The Poverty of Libertarianism: Pt. 271

OzConservative has an excellent post documenting one of the ways libertarianism is the reverse side of the same liberal coin:

The Cato Institute is a leading libertarian organisation in the U.S. The Institute recently published a significant article about race. It’s fascinating to read because it shows the logic of how left-liberalism developed out of classical/right-liberalism.

But I need to quickly set the scene for this. All forms of liberalism begin with the idea that what matters is a freedom of the individual to be autonomous: to have the liberty to choose to be or to do whatever, as long as it does not limit a similar liberty for others to choose to be or to do whatever.

But this raises the question of how a society of atomised, autonomous individuals each seeking their own subjective good can be successfully regulated. Although there is no single answer given by liberals, the dominant form of liberalism in the mid-1800s, classical liberalism, emphasised the idea that the market could best regulate society.

Millions of individuals could participate in the free market, each seeking their own profit, but the hidden hand of the market would ensure that the larger outcome was a positive one for society.

So what went wrong? The classical liberals would say that as long as everyone had an equal opportunity to participate in the market, then everyone had an equal human dignity as an autonomous individual…

It’s leading up to the left-liberal idea that there are institutional, systemic barriers to equal participation. That disparities in outcomes are to be explained in terms of institutional oppression, racism and systemic discrimination.

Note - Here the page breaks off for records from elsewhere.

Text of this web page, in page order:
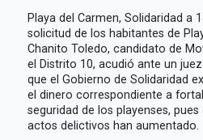
Playa del Carmen, Solidaridad a
solicitud de los habitantes de
Chanito Toledo, candidato de
el Distrito 10, acudió ante un
que el Gobierno de Solidaridad
el dinero correspondiente a
seguridad de los playenses,
actos delictivos han aumentado.
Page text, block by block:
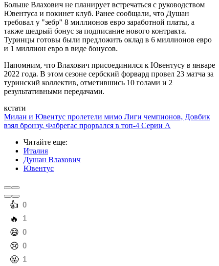
Больше Влахович не планирует встречаться с руководством
Ювентуса и покинет клуб. Ранее сообщали, что Душан
требовал у "зебр" 8 миллионов евро заработной платы, а
также щедрый бонус за подписание нового контракта.
Туринцы готовы были предложить оклад в 6 миллионов евро
и 1 миллион евро в виде бонусов.
Напомним, что Влахович присоединился к Ювентусу в январе
2022 года. В этом сезоне сербский форвард провел 23 матча за
туринский коллектив, отметившись 10 голами и 2
результативными передачами.
кстати
Милан и Ювентус пролетели мимо Лиги чемпионов, Довбик
взял бронзу, Фабрегас прорвался в топ-4 Серии А
Читайте еще:
Италия
Душан Влахович
Ювентус
️👍 0
️🔥 1
️😄 0
️😢 0
️🤬 1
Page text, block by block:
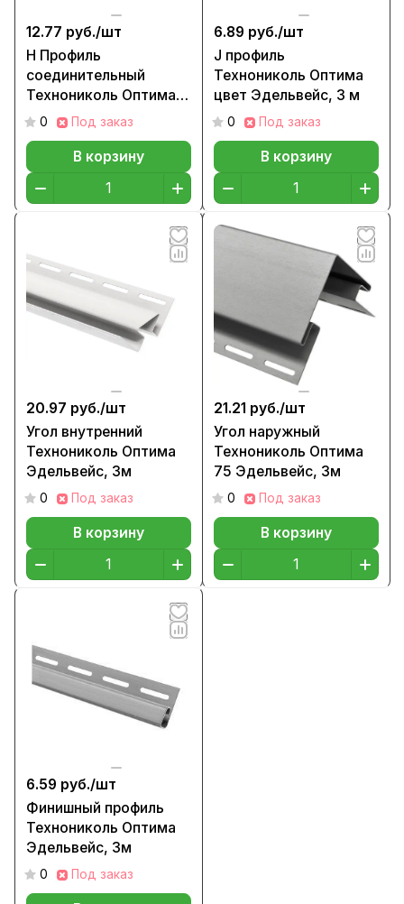
12.77 руб./шт
H Профиль
соединительный
Технониколь Оптима
Эдельвейс, 3м
0 Под заказ
В корзину
6.89 руб./шт
J профиль
Технониколь Оптима
цвет Эдельвейс, 3 м
0 Под заказ
В корзину
20.97 руб./шт
Угол внутренний
Технониколь Оптима
Эдельвейс, 3м
0 Под заказ
В корзину
21.21 руб./шт
Угол наружный
Технониколь Оптима
75 Эдельвейс, 3м
0 Под заказ
В корзину
6.59 руб./шт
Финишный профиль
Технониколь Оптима
Эдельвейс, 3м
0 Под заказ
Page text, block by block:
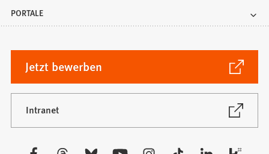
PORTALE
Jetzt bewerben
(Öffnet
in
einem
neuen
Tab)
Intranet
(Öffnet
neuen
Besuchen
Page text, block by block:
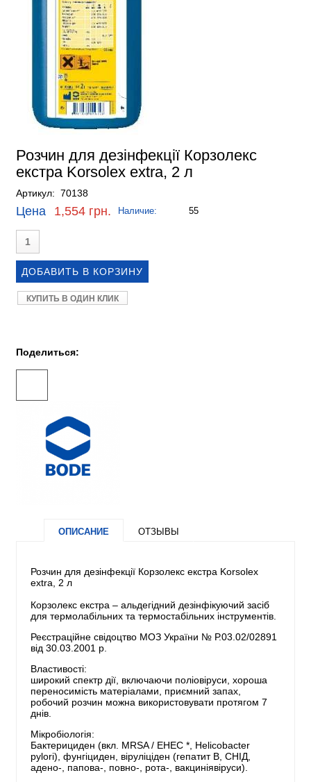
Розчин для дезінфекції Корзолекс
екстра Korsolex extra, 2 л
Артикул: 70138
Цена 1,554 грн. Наличие: 55
КУПИТЬ В ОДИН КЛИК
Поделиться:
ОПИСАНИЕ ОТЗЫВЫ
Розчин для дезінфекції Корзолекс екстра Korsolex
extra, 2 л
Корзолекс екстра – альдегідний дезінфікуючий засіб
для термолабільних та термостабільних інструментів.
Реєстраційне свідоцтво МОЗ України № Р.03.02/02891
від 30.03.2001 р.
Властивості:
широкий спектр дії, включаючи поліовіруси, хороша
переносимість матеріалами, приємний запах,
робочий розчин можна використовувати протягом 7
днів.
Мікробіологія:
Бактерициден (вкл. MRSA / EHEC *, Helicobacter
pylori), фунгіциден, віруліціден (гепатит В, СНІД,
адено-, папова-, повно-, рота-, вакциніявіруси).
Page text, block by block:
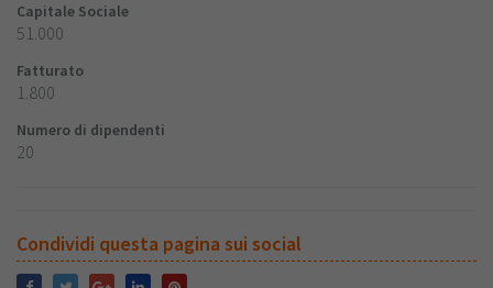
Capitale Sociale
51.000
Fatturato
1.800
Numero di dipendenti
20
Condividi questa pagina sui social
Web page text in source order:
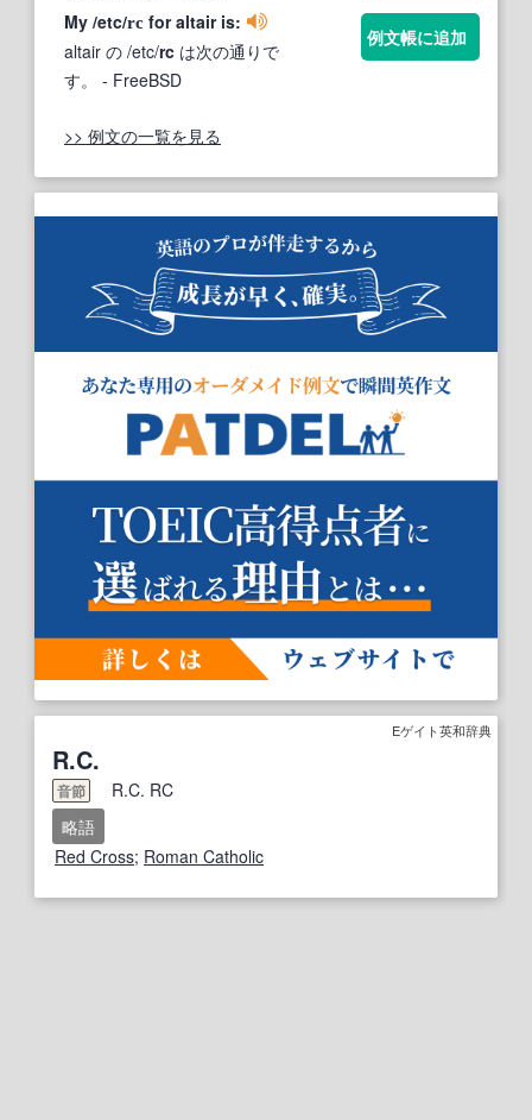
My /etc/rc for altair is:
altair の /etc/rc は次の通りで
す。
- FreeBSD
例文帳に追加
>> 例文の一覧を見る
Eゲイト英和辞典
R.C.
音節
R.C. RC
略語
Red Cross; Roman Catholic
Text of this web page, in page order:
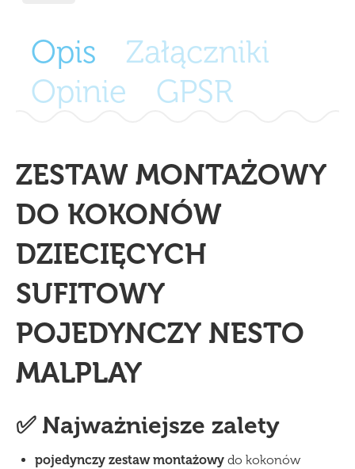
Opis
Załączniki
Opinie
GPSR
ZESTAW MONTAŻOWY
DO KOKONÓW
DZIECIĘCYCH
SUFITOWY
POJEDYNCZY NESTO
MALPLAY
✅ Najważniejsze zalety
pojedynczy zestaw montażowy do kokonów

Oz nails it when he writes:

The mainstream left and right are not so different from each other. They both exist within the same philosophical framework, sharing the same assumptions about what human life is for. Mainstream leftism is an attempt to perfect the liberalism that came before it, to realize it in a more equitable and consistent way.

The challenge for those who dislike what the modern West has become is to step outside of the liberal framework entirely – to be neither of the left nor of the classical liberal/libertarian right.

The tenets of libertarianism might be viable in an ethnically homogenous nation, but do not work in today’s multicultural free-for-alls.